Seules trois histoires de ce premier tome ont vraiment attiré mon attention:
- "The low spark of high heeled noise!", avec une histoire plutôt classique, et traitée à un rythme plutôt hystérique, mais marqué par une belle utilisation des couleurs et quelques pages vraiment bien troussées!
- "The hero within" qui, une fois n'est pas coutume, m'a plus marqué par son histoire (de Steve Keates) traitant de la maltraitance enfantine que par son traitement graphique en lui-même:
un enfant s'invente un monde imaginaire pour échapper à un chien pour le moins terrifiant.
- Enfin, la trilogie "Child", relecture moderne du mythe de Frankenstein (il n'y a pas que Bernie Wrightson qui ait été intéressé par le sujet à la rédaction de Creepy et Eerie visiblement!) s'avère intéressante, même si elle bascule un peu dans le grand n'importe quoi dans la 3e histoire. Le traitement graphique est plutôt sobre (pour du Corben je précise) et très beau, tandis que
l'idée de donner à la créature un visage et un comportement véritablement enfantin génère un véritable attachement pour le personnage et sa destinée (tragique cela va de soi).
Mais les véritables gemmes sont réservées au volume 2, et sont dues à un scénariste en particulier (Bruce Jones), un génie dans son genre, qui avait déjà signé l'excellentissime histoire "Jenifer", ainsi que d'autres récits d'excellentes factures mis en image par Bernie Wrightson.

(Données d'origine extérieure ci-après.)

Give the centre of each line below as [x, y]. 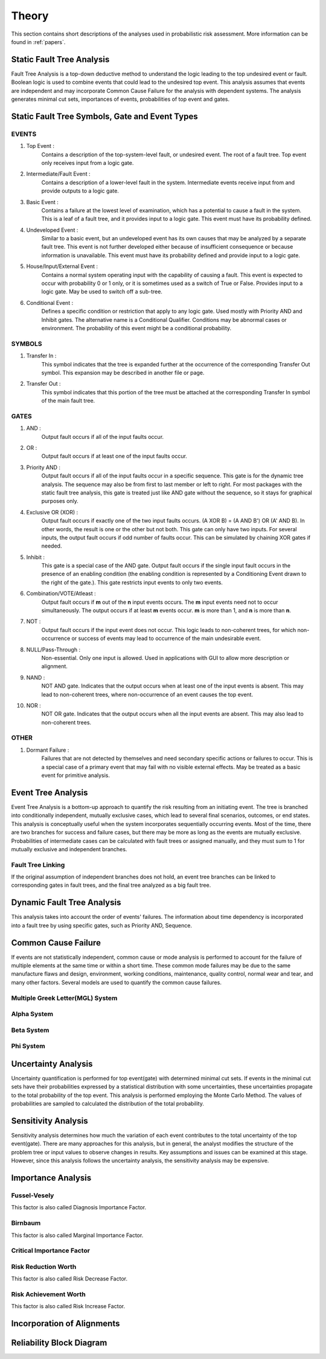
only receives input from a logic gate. [88, 162]
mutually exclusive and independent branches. [69, 849]
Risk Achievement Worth [48, 1294]
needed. [52, 546]
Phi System [28, 1046]
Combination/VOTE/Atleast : [61, 593]
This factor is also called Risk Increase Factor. [68, 1306]
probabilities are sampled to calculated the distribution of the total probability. [108, 1104]
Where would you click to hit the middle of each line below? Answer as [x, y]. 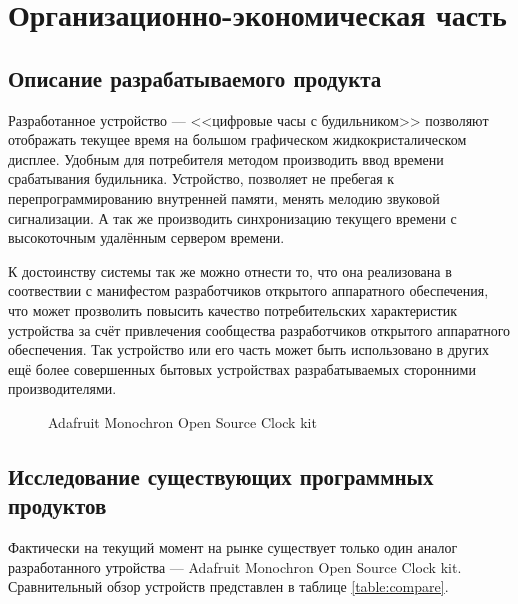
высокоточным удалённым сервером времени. [146, 237]
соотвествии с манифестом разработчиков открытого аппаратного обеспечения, [248, 290]
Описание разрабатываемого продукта [195, 77]
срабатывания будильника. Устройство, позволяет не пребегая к [201, 178]
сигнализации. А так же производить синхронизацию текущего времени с [232, 217]
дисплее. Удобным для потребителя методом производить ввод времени [226, 158]
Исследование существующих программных [221, 475]
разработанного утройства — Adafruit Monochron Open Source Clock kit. [235, 566]
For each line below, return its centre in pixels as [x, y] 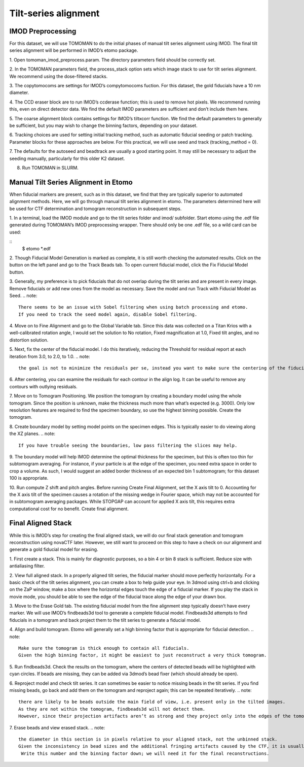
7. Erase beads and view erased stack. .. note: [57, 727]
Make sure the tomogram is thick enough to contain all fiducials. [104, 648]
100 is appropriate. [29, 478]
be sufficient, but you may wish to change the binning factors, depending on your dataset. [103, 125]
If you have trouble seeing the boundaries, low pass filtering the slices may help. [128, 445]
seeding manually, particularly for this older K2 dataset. [67, 158]
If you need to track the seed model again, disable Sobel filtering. [108, 314]
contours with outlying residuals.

Trois de ses histoires sortent ici particulièrement du lot:
- la cruelle "In Deep" (de toute évidence le chef-d'oeuvre du recueil) avec son couple qui se retrouve en très mauvaise posture accroché à une bouée au milieu de l'océan suite à un naufrage, à la conclusion certes un peu grotesque mais extrêmement frappante ; le dessin de Corben est ici au top du top;
- l'étonnamment poétique "You're a big girl now", espèce de "The Shrinking Man" en inversé, mais aussi jusqu'au-boutiste que son prédécesseur ; pour l'anecdote, cette histoire est une commande passée spécifiquement pour répondre à une couverture de Frazetta qui représentait une femme géante en haut de l'Empire State Building, en un détournement de King Kong donc : selon la préface très documentée, le numéro dans son entier était rempli de variations sur ce thème (Etonnant!!!);
- enfin, l'original, frappant et drôle "A Woman Scorned" (qui fournit également sa couverture au tome 2 de cette intégrale) avec son récit en boucle, son lézard et sa bimbo aux pouvoirs psychiques démesurés!
J'évoquerai aussi l'étonnant "Bowser", parodie de l'american way of life scénarisée par Jan Strnad, où le chien de compagnie aurait été remplacé...par une créature lovecraftienne!. Le dessin est là aussi au top, et cette horreur née d'une légère perversion du quotidien est des plus intéressantes!
Bref, une intégrale d'intérêt (voire de très grand intérêt pour le volume 2) qui se hisse au niveau de l'intégrale Bernie Wrightson. Si vous êtes compatible avec le style Corben, vous pouvez donc y aller les yeux fermés!